Studies show that adolescents who don’t get enough sleep often suffer physical and mental health problems, an increased risk of automobile accidents, and a decline in academic performance. But getting enough sleep each night can be hard for teens whose natural sleep cycles make it difficult for them to fall asleep before 11 p.m. – and who face a first-period class at 7:30 a.m. or earlier the next day.

Only 15% of American high schools start at 8:30 a.m. or later. The median middle school start time is 8:00 a.m. Meanwhile, my third graders, who don’t need the extra sleep, start at nine o’clock every morning. Research suggests that flipping this around would help a lot of kids. But it’s the way we’ve always done things and basketball practice and busing and parents won’t like it, and blah, blah, so screw helping kids and screw the research.

Move! Move, I Say!

If you haven’t heard of John Hattie, you will. School districts really like this guy because, like Bob Marzano, he does “meta-analysis,” which, as far as I can tell, is throwing a bunch of research studies other people did into a pile and performing some fancy math Jiu-Jitsu that spits out a number that’s supposed to tell you what works and what doesn’t. Whatever. Anyway, Hattie ranks about 1,000 different factors that contribute or don’t to academic achievement.

At the very bottom of his list is depression, with an effect size of negative .42, which is really terrible, not unlike depression itself. Right above that is mobility at negative .34. Mobility means moving around, changing schools.  You know, the same thing reformers want kids to be able to do through expanded school choice schemes.

Stop Moving! Sit! Sit!

Want kids to learn more stuff? Make them sit in classrooms more, right? And what better way to capture more classroom time than to take away kids’ recess? With greater consequences attached to state assessments, many schools eliminated or curtailed recess time for students, especially following the passage of No Child Left Behind in 2001. Shockingly (he said sarcastically), research does not support such a move.

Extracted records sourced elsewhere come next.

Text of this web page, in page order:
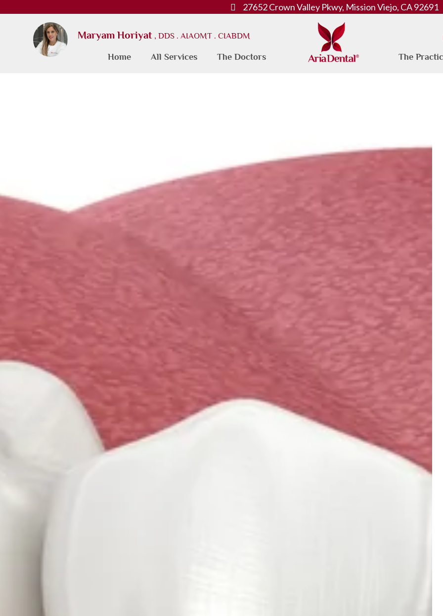
27652 Crown Valley Pkwy, Mission Viejo, CA 92691
Maryam Horiyat , DDS . AIAOMT . CIABDM
Home All Services The Doctors The
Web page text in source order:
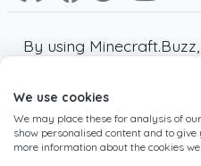
By using
Minecraft and all
are copyright of
not affiliated with
We use cookies
We may place these for analysis of
show personalised content and to
more information about the cookies
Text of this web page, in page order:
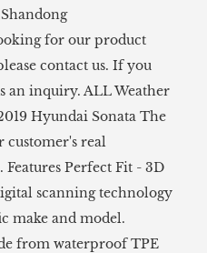
for our product
contact us. If you
an inquiry. ALL Weather
Hyundai Sonata The
customer's real
Perfect Fit - 3D
scanning technology
make and model.
from waterproof TPE
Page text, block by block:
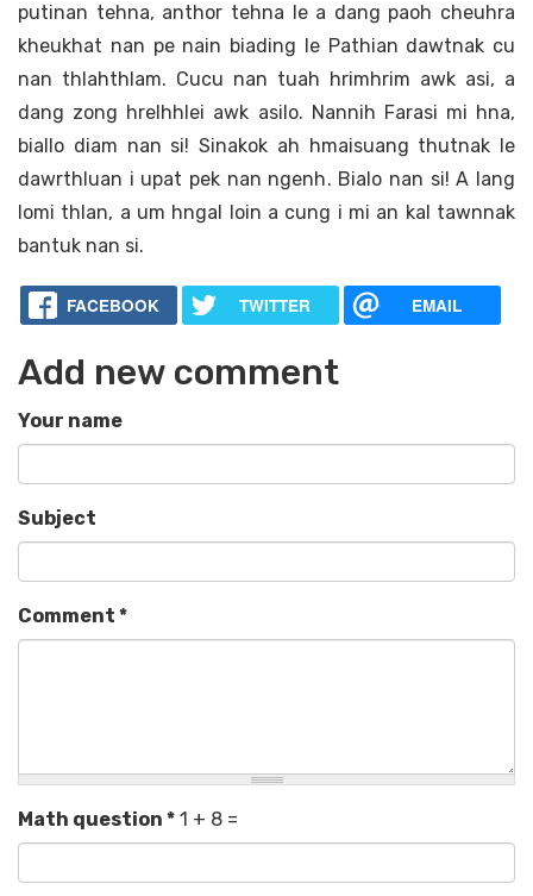
putinan tehna, anthor tehna le a dang paoh cheuhra
kheukhat nan pe nain biading le Pathian dawtnak cu
nan thlahthlam. Cucu nan tuah hrimhrim awk asi, a
dang zong hrelhhlei awk asilo. Nannih Farasi mi hna,
biallo diam nan si! Sinakok ah hmaisuang thutnak le
dawrthluan i upat pek nan ngenh. Bialo nan si! A lang
lomi thlan, a um hngal loin a cung i mi an kal tawnnak
bantuk nan si.
FACEBOOK TWITTER EMAIL
Add new comment
Your name
Subject
Comment *
Math question * 1 + 8 =
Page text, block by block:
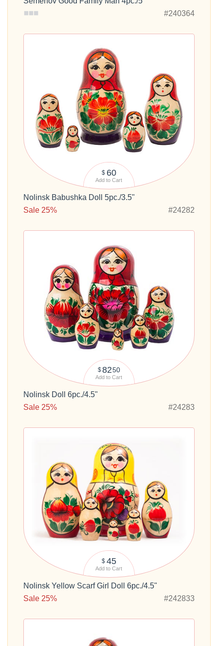
#240364
$ 60
Add to Cart
Nolinsk Babushka Doll 5pc./3.5"
Sale 25%
#24282
$8250
Add to Cart
Nolinsk Doll 6pc./4.5"
Sale 25%
#24283
$ 45
Add to Cart
Nolinsk Yellow Scarf Girl Doll 6pc./4.5"
Sale 25%
#242833
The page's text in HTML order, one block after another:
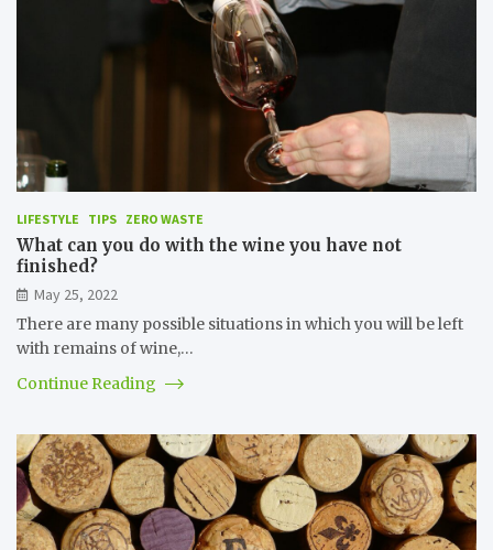
LIFESTYLE TIPS ZERO WASTE
What can you do with the wine you have not
finished?
May 25, 2022
There are many possible situations in which you will be left
with remains of wine,…
Continue Reading
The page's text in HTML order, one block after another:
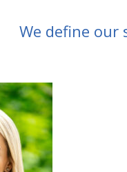
We define our
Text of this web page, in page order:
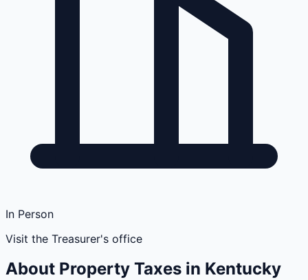
In Person
Visit the Treasurer's office
About Property Taxes in Kentucky
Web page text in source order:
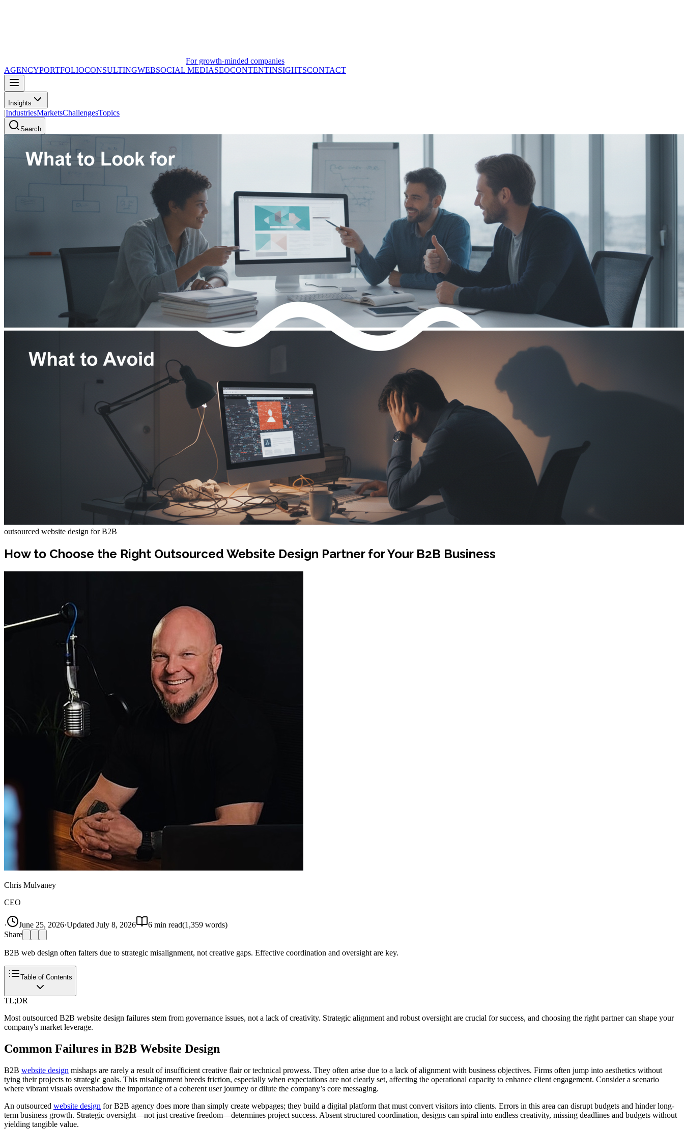
For growth-minded companies
AGENCYPORTFOLIOCONSULTINGWEBSOCIAL MEDIASEOCONTENTINSIGHTSCONTACT
Insights
|IndustriesMarketsChallengesTopics
Search
outsourced website design for B2B
How to Choose the Right Outsourced Website Design Partner for Your B2B Business
Chris Mulvaney
CEO
· June 25, 2026·Updated July 8, 2026 6 min read(1,359 words)
Share
B2B web design often falters due to strategic misalignment, not creative gaps. Effective coordination and oversight are key.
Table of Contents
TL;DR
Most outsourced B2B website design failures stem from governance issues, not a lack of creativity. Strategic alignment and robust oversight are crucial for success, and choosing the right partner can shape your
company's market leverage.
Common Failures in B2B Website Design
B2B website design mishaps are rarely a result of insufficient creative flair or technical prowess. They often arise due to a lack of alignment with business objectives. Firms often jump into aesthetics without
tying their projects to strategic goals. This misalignment breeds friction, especially when expectations are not clearly set, affecting the operational capacity to enhance client engagement. Consider a scenario
where vibrant visuals overshadow the importance of a coherent user journey or dilute the company’s core messaging.
An outsourced website design for B2B agency does more than simply create webpages; they build a digital platform that must convert visitors into clients. Errors in this area can disrupt budgets and hinder long-
term business growth. Strategic oversight—not just creative freedom—determines project success. Absent structured coordination, designs can spiral into endless creativity, missing deadlines and budgets without
yielding tangible value.

Research shows that recess in the primary years contributes to physical fitness, improves students’ classroom behavior and focus, facilitates social development and competence, and leads to more learning and achievement.

 In Computers We Trust

Here’s a blunt headline: Researchers: Don’t expand virtual schools as isTurns out sitting kids in front of a computer and telling them to learn stuff doesn’t work so well. But that won’t stop policymakers from expanding virtual schools. They’re cheap, after all. Reformers like cheap. I mean, they really like cheap. Damn the researchers and their blunt headlines.

The Train Keeps Rolling

Oh, those poor education researchers, toiling away to prove their little theories, only to have them roundly ignored in the places where they matter most.

And yet somehow, despite policymakers’ and school leaders’ willful ignorance, the train keeps rolling. Students learn. They go off to college. They get jobs. The American economy grows. The stock market rises. 401(k)s go up in value. People retire. Ob-la-di, ob-la-da, what’s to worry about?

I’m pretty sure my daughter wonders the same thing every time her mom tells her to brush her teeth. Her teeth are fine. They’re white. They’re straight. They don’t hurt. They chew stuff. She eats. She gets bigger. So what if she ignores her teeth?

I mean, what’s the worst that could happen?